Следующий день был черным. Чуда не случилось. Автобус с ребятами уехал, а я остался, поэтому веселую Наташу, пришедшую в сопровождении замотанной в полотенце кастрюльки, где лежали теплые пара котлет и, желтое от масла и молока, пышное картофельное пюре, я встретил не совсем любезно. Но Наташа, не обращая внимание на такие мелочи, села на ободранный стул рядом с моей кроватью и стала болтать о каких-то пустяках, рассказывая о людях, которых я даже не знал. Через несколько минут я потерял нить разговора, правда не забывая периодически кивать, одобрительно угукать.

— Прости, Наташа, что ты сейчас сказала?

— Я говорю, что в августе приеду в Город…

— Зачем ты приедешь в Город?

— К тебе… Ты же сказал, что не против…

— Наташ, меня в день вливают литр всякой дряни, и у меня голова порой плохо на слух информацию воспринимает. Давай, ты еще раз повторишь, что ты про приезд говорила…

— Я говорю, что приеду к тебе в августе, а на работу справку отправлю, что я беременна и попозже…

— Ты беременна?!

— Нет пока, я же про справку говорю. Так вот, потом мы…

— Наташа, мы с тобой три раза переспали, и ты уже ко мне собралась? В качестве кого?

— Паша, а ты знаешь каково здесь жить? Тут зимой минус сорок и ветры такие, что уши через минуту в трубочку сворачиваются, и выйти некуда. Сидим в этой долбаной квартире, слушаем, как ветер воет в щели оконной рамы.
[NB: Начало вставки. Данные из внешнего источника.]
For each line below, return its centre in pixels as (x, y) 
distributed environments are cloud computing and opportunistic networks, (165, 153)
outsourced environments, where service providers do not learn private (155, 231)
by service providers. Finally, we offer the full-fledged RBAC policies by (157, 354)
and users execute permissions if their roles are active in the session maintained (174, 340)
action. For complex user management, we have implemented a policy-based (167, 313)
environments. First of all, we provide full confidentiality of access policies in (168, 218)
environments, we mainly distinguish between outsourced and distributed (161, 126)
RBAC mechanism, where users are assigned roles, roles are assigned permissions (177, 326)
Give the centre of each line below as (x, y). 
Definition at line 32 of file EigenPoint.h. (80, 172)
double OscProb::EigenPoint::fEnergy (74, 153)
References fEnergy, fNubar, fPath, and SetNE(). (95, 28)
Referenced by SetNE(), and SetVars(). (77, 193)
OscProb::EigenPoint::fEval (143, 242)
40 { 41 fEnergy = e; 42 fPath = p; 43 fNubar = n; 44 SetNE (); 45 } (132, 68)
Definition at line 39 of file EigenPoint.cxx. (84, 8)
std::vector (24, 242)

За окном чернота, и кроме тоски ничего нет, понимаешь? Я здесь жить не могу. Забери меня отсюда, а? Пожалуйста! Я все для тебя сделаю! А буду самой лучшей, обещаю!

Я отключился. Передо мной шевелились пухлые губы, щедро покрытые темно-бордовой помадой, которая Наташе совсем не шла. Зубы, хорошие, белые, ровные, периодически мелькали в глубине рта. Свежая кожа, хорошая грудь, честного третьего номера, рвалась из тесноватого бюстгальтера. Симпатичная девушка, чистоплотная, готовит хорошо, приятная внешне со всех сторон, и все… На этом ее достоинства для меня заканчивались. С Наташей было скучновато, скучновато и не интересно. Не заводила она меня в плане межличностного общения.
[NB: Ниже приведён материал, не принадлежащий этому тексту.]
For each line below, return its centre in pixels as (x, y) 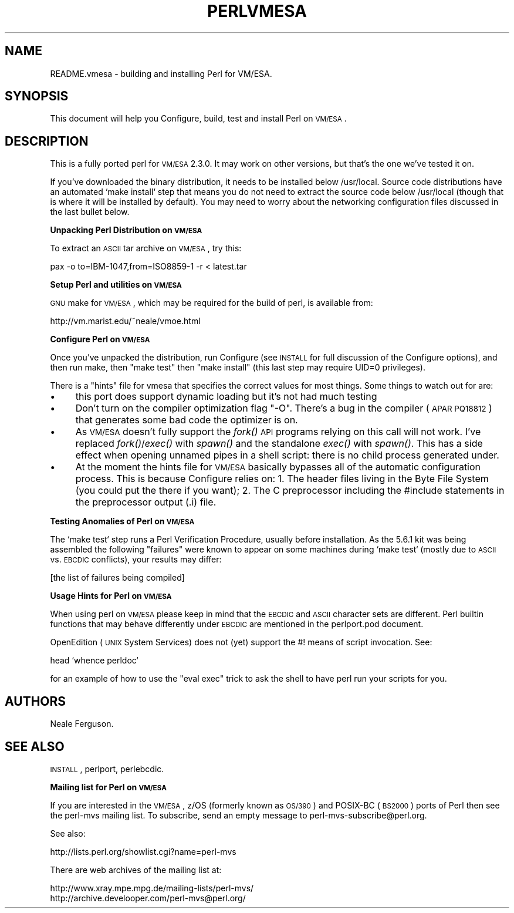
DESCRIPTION (47, 141)
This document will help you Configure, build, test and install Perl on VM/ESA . (198, 119)
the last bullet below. (90, 212)
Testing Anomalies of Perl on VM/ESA (122, 521)
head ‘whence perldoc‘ (94, 661)
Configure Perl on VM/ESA (100, 339)
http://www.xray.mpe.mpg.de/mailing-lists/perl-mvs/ (152, 888)
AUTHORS (35, 701)

— Наташа! Остановись, послушай меня! Я живу с папой и мамой, в многодетной семье. Вывозить мне тебя некуда, понимаешь? Да и нет у меня планов в ближайшие годы обзаводиться семьей.

— Ах так! — кривоногий стул, от толчка упругих бедер барышни, опрокинулся и упал на дощатый пол с жалким дребезжанием тонких ножек. Опустошенная эмалированная миска с вилкой были вырваны из моих рук и со злостью запиханы в сумку, где тут же исчезла и кастрюлька, еще хранящая запах восхитительных котлет. Круглая попка, туго обтянутая короткой джинсовой юбкой, крутанулась перед моим лицом, и разъяренная фурия, скворчащая от ярости, четко отбивая темп острыми каблучками, вышла из палаты, не забыв громко долбануть дверью.

— Че, не хочешь жениться? — ехидно спросил дед, улыбаясь улыбкой в два оставшихся зуба, хотя еще две минуты назад он громко храпел, отвернувшись к стенке.